Trois trentenaires reprennent la société Semailles

’Catherine Andrianne (au centre) a choisi un trio constitué de Pierre-Alexandre Péters (à gauche), son épouse Aude Voortman et Antoine de Thibault (à dr.) pour reprendre la destinée de sa société Semailles

La société namuroise productrice d’anciennes variétés de semences bio change de propriétaire. Sa fondatrice cède Semailles à de jeunes entrepreneurs.

Installée à Faulx-les-Tombes, près de Namur, la société Semailles s'est spécialisée dans la production d’anciennes variétés de semences potagères. Créée en 2000 par Catherine Andrianne, elle vient de changer de propriétaires. À 61 ans, la fondatrice a estimé qu'il était temps de passer la main. Elle a porté son choix sur un trio de trentenaires à la main verte.

2
millions €
La société Semailles réalise un chiffre d’affaires approchant les 2 millions d’euros.

Semailles est née du constat, établi par Catherine Andrianne, que près de 90% du patrimoine légumier belge avait disparu. La société, qui emploie six personnes, peut s'appuyer aujourd'hui sur un catalogue de plus de 700 variétés de semences paysannes et bio. Elles sont mises à disposition du consommateur en Belgique et en France via un réseau de quelque 150 revendeurs et via son site web. De quoi permettre à Semailles de réaliser un chiffre d’affaires approchant les 2 millions d’euros.

Deux des trois repreneurs, choisis parmi plusieurs candidats, se sont déjà fait un nom dans le monde agricole. Pierre-Alexandre Péters et Antoine de Thibault font en effet partie du quatuor qui vient de reprendre le domaine viticole de Mellemont, à Thorembais-les-Béguines (Brabant wallon). Le troisième maillon, Aude Voortman, n'est autre que l'épouse du premier.

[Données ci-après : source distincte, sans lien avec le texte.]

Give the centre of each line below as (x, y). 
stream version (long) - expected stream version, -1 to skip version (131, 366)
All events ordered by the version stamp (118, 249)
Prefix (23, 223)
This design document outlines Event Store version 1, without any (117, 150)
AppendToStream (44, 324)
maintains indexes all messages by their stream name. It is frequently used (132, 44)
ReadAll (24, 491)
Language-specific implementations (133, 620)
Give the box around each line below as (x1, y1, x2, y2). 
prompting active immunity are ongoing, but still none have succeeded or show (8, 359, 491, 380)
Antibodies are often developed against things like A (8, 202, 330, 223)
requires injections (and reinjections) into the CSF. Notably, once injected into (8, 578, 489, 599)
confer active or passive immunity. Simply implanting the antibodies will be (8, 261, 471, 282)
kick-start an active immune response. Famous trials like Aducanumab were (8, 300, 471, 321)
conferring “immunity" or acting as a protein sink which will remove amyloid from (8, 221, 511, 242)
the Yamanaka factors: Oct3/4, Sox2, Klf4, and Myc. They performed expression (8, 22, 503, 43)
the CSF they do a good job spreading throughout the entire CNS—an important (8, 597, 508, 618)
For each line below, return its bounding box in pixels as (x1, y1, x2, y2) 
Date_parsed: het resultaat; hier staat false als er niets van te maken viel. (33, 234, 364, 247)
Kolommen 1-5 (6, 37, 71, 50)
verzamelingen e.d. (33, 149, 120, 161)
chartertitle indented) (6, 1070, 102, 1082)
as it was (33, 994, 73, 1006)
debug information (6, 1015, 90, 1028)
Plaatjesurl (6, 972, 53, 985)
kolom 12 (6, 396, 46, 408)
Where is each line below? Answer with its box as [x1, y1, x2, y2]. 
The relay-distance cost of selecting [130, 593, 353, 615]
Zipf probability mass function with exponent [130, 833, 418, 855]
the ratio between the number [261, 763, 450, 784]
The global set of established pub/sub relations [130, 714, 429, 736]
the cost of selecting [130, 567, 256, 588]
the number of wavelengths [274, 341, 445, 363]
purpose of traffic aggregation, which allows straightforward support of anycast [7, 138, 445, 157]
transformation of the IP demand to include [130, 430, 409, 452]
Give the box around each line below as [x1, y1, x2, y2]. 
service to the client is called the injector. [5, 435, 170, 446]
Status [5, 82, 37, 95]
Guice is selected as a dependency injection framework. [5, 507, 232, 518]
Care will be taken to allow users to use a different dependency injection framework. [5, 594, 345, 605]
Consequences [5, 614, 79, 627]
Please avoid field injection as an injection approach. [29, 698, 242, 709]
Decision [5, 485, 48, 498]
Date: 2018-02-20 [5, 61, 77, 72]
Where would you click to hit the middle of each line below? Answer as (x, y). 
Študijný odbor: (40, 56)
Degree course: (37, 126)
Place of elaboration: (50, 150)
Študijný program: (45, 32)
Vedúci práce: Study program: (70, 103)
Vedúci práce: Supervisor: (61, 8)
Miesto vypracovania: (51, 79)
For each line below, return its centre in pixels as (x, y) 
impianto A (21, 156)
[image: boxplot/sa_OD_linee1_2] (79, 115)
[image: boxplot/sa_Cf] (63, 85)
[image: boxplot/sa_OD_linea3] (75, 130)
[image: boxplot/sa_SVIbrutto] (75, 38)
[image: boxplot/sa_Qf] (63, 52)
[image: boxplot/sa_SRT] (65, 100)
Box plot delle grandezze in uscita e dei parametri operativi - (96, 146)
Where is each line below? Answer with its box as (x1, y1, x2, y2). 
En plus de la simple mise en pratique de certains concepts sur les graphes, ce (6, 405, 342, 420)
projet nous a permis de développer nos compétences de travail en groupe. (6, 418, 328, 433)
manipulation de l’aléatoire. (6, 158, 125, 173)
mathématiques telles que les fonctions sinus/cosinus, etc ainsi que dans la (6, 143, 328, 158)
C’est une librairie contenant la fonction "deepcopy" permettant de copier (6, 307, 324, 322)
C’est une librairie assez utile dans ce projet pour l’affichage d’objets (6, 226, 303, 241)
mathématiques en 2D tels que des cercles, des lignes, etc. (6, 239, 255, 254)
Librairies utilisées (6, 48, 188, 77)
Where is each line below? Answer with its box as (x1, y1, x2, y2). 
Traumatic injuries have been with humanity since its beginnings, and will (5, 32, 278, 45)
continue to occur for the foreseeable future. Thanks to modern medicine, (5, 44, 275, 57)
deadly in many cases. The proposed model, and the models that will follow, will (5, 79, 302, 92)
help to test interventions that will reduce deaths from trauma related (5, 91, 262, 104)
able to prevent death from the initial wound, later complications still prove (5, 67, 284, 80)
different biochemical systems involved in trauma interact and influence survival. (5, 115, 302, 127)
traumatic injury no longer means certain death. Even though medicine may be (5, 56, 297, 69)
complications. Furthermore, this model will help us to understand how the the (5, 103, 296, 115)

Un projet "porteur de sens"

"Le rachat de Semailles a les mêmes motivations que celui de Mellemont. Nous avions le désir d’un projet porteur de sens."
Pierre-Alexandre Péters
Nouveau propriétaire de Semailles

"Le rachat de Semailles a les mêmes motivations que celui de Mellemont. Après un parcours universitaire classique, nous avions tous trois le désir d’un projet porteur de sens. Semailles était une synthèse parfaite de ce que nous recherchions: la préservation du patrimoine légumier, la culture bio et la promotion de la culture potagère", explique Pierre-Alexandre Péters.

Sa société ayant changé de dimension, Catherine Andrianne a estimé qu’elle arrivait à la limite de ce qu’elle pouvait apporter. Mais elle ne quittera pas d'emblée le navire. "Elle continuera de gérer l’entreprise avec nous pendant un an, puis continuera à œuvrer à la préservation du patrimoine semencier, en collaboration avec le Centre technique horticole (CTH) de Gembloux", précise le nouveau responsable.

Les repreneurs ont bénéficié du soutien financier, sous forme de crédit, de la banque CBC et de Namur Invest. "Il y a encore beaucoup à faire pour continuer de faire valoir et reconnaître notre patrimoine semencier auprès des consommateurs et des législateurs", disent les repreneurs. Concrètement, il s'agira de gérer au mieux les réseaux de clients et de communiquer sur la poursuite de la mission de Semailles en promouvant les semences locales et bio, et en continuant à investir en Belgique, notamment en Flandre.